- The problem -
Search the listing for the word "same" and return each line that contains it.

Material for the task below:

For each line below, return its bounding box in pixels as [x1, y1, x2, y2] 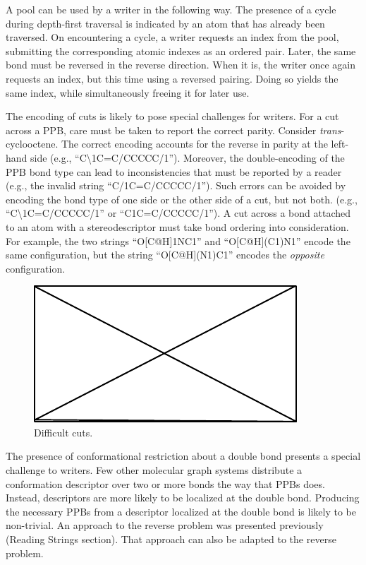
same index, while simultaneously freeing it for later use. [6, 85, 250, 100]
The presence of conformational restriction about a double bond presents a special [6, 448, 361, 463]
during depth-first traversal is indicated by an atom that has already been [6, 16, 325, 30]
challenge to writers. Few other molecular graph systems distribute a [6, 463, 303, 477]
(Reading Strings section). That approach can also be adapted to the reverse [6, 532, 336, 547]
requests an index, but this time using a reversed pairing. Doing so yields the [6, 71, 338, 85]
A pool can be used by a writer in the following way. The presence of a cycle [6, 2, 336, 16]
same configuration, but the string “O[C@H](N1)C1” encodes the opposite [6, 247, 324, 262]

End of Material for the task.

- Answer space -
same index, while simultaneously freeing it for later use. [6, 85, 250, 100]
same configuration, but the string “O[C@H](N1)C1” encodes the opposite [6, 247, 324, 262]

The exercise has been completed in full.